Pretraining Acceleration

One of the remarkable features of MosaicBERT is its ability to achieve impressive downstream task performance on the GLUE (General Language Understanding Evaluation) benchmark using minimal resources. For instance, MosaicBERT-Base reached an average GLUE score of 79.6% in only 1.13 hours on eight A100 80 GB GPUs, a feat that would cost approximately $20. This marked improvement in training time and expense opens the door for custom BERT-style model development, tailored to specific domains without the prohibitive costs usually associated with such endeavors.

Optimal Performance

MosaicBERT's architecture and pretraining strategies are empirically demonstrated to be highly efficient. The model not only achieves high scores on language understanding benchmarks rapidly but also does so with optimality in terms of accuracy versus training time, a relationship characterized through Pareto curves. MosaicBERT's Base and Large models are systematically compared with the standard BERT models, and both are shown to be Pareto optimal, indicating that they strike an ideal balance between speed and performance.
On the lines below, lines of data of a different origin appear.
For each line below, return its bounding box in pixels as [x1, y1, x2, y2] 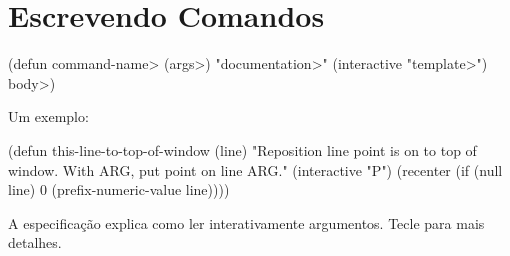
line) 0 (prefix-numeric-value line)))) [8, 179, 230, 200]
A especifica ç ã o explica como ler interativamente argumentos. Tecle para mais [8, 212, 485, 233]
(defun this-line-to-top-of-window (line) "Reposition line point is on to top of [8, 139, 477, 160]
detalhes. [8, 232, 62, 253]
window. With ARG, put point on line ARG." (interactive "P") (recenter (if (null [8, 159, 503, 180]
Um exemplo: [8, 106, 89, 127]
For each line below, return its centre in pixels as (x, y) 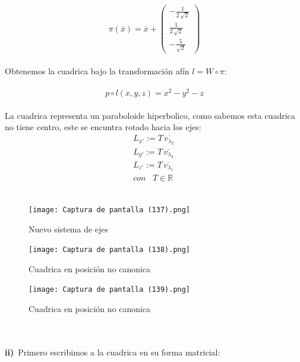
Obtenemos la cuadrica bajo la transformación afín (97, 71)
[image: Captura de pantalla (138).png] (110, 250)
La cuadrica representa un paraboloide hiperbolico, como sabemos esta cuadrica (150, 115)
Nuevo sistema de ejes (68, 229)
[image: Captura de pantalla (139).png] (110, 290)
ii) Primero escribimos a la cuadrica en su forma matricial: (113, 352)
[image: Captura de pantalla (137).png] (110, 210)
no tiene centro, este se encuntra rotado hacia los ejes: (103, 127)
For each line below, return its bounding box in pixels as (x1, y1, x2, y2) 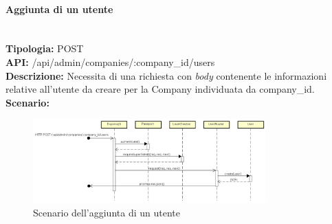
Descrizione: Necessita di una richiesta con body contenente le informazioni (5, 68, 327, 82)
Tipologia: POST (5, 41, 84, 56)
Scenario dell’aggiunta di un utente (33, 205, 180, 219)
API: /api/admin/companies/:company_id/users (5, 54, 215, 69)
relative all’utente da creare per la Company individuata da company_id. (5, 82, 315, 96)
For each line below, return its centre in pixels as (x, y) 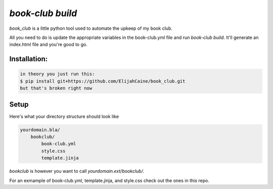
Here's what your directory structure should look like (64, 116)
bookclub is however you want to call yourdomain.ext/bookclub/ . (77, 171)
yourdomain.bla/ (40, 130)
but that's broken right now (56, 88)
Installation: (29, 59)
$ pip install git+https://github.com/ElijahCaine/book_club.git (103, 81)
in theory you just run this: (57, 74)
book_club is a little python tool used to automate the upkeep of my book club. (91, 28)

Conclusion and Contributions

MosaicBERT stands out as a significant contribution to the field of NLP. By combining tested and novel architectural features, along with an optimized training recipe, it delivers a highly efficient and effective model. It offers a practical solution for pretraining custom BERT models swiftly and economically, empowering researchers to push the boundaries of language processing innovations. This inclusive approach heralds a new wave of NLP research, moving away from universal model finetuning to domain-specific pretraining, and further expanding the potential of these powerful LLMs. The authors have made their model weights and code available, underscoring their commitment to facilitating advancement and collaboration within the NLP community.